Adults who emerged from these internment camps (there were ten in total) did so with psychic wounds and spent another 40 years or more in their mental prisons. They felt guilt and shame and were stigmatized. Most of them didn't want to talk about their experiences, especially to their children so that many of the children born after that era never found out about that part of their parents' lives. In the Japanese culture, honor is the highest virtue. By having been incarcerated, they were dishonored and the experience was too painful to talk about.

On the other hand, the children who emerged would ask one another, "Which camp did you come from?" instead of the usual, "Where are you from?" when they met. Some camps were more "prestigious" than others in the children's eyes because there were more uprising and riots in some than others. It became a mark of pride for Tateishi to have come out of Manzanar Camp which was known to have had more trouble than other less-known camps.
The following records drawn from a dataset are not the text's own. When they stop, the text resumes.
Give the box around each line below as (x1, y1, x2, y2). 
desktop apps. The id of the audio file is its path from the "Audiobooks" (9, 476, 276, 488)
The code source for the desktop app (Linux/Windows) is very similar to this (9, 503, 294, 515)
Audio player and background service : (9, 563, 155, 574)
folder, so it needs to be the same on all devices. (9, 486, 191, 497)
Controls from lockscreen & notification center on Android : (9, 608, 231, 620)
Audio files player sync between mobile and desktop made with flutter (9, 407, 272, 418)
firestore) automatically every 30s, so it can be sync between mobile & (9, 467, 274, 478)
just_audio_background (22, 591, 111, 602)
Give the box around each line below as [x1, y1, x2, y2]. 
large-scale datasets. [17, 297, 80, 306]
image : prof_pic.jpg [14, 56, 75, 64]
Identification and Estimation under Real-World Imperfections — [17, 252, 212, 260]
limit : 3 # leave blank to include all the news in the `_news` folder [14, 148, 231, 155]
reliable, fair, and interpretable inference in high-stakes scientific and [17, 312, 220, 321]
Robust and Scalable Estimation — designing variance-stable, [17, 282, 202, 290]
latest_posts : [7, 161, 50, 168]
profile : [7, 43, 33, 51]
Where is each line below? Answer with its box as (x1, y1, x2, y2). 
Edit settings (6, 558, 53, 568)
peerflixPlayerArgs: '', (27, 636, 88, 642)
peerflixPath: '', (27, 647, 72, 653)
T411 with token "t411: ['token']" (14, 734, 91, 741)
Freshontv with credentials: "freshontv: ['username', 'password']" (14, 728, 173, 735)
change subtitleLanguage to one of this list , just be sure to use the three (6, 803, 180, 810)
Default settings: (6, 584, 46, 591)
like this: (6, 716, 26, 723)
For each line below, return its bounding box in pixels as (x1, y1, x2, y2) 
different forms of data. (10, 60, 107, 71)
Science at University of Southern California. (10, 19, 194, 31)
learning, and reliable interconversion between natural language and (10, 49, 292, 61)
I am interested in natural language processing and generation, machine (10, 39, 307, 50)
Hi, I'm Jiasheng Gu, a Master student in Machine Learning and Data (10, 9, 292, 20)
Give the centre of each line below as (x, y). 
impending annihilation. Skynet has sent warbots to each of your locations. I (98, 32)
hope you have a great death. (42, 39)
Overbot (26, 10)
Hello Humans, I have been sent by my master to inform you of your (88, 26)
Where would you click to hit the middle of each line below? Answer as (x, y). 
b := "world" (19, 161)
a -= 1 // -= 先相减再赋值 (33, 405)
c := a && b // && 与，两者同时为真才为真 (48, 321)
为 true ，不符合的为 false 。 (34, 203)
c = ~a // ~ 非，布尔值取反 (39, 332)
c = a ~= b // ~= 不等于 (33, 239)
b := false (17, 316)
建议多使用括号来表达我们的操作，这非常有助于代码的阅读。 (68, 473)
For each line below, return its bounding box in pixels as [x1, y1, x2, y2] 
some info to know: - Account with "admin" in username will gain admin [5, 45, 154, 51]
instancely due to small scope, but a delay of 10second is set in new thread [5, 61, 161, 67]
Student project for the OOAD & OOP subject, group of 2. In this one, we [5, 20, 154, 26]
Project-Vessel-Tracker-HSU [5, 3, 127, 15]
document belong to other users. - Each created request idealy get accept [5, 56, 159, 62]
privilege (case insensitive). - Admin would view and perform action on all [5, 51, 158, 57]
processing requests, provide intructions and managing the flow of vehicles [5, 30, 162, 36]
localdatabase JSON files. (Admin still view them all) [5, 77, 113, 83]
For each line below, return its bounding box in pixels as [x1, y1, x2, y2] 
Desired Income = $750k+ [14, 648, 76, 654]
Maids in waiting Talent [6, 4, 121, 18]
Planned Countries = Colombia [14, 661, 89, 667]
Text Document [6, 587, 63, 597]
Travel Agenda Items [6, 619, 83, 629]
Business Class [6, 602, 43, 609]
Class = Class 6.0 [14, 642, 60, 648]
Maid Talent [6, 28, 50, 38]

Besides sharing personal reflections of life inside the camp, Tateishi also explored the what, the why, and the consequences of the Japanese Internment. The restitution process has been long and painfully slow but the most important thing was not the monetary compensation (which was symbolic and most of which was donated to charities) but was the signing of the Civil Liberty Act and a public apology by the U.S. President and Congress for violating the civil rights of a section of the American population based solely on their racial and ethnic identities. This was to ensure that the U.S. Government will never let history repeat itself but the sad truth is that this part of our history is being repeated with the current War on Terrorism and internment of Arabs and those of Middle-Eastern ancestries.

On the morning of September 11, 2001, Tateishi was driving to Modesto for an early morning meeting and listening to Chopin's Nocturnes in his car. When he eventually tuned in to the radio, he caught the end of the announcement about the fall of the second twin tower. Their son was living in downtown New York at the time. He called his wife and turned around to drive home. When they found out more about what was going on, he convened a phone conference with his regional directors and drafted the first letter from a major private citizens' organization to the White House warning the government to not act hastily.

Rumor has it that there are anywhere between 500 to 20,000 Arabs and persons of Middle-Eastern ethnicities in detention after 9/11. The closer figure is around 2,250. The Japanese American Citizen's League (JACL) has been working tirelessly along with the ACLU to seek the release of these prisoners.

Reported by Kok Heong McNaughton; edited by Margy Levine Young.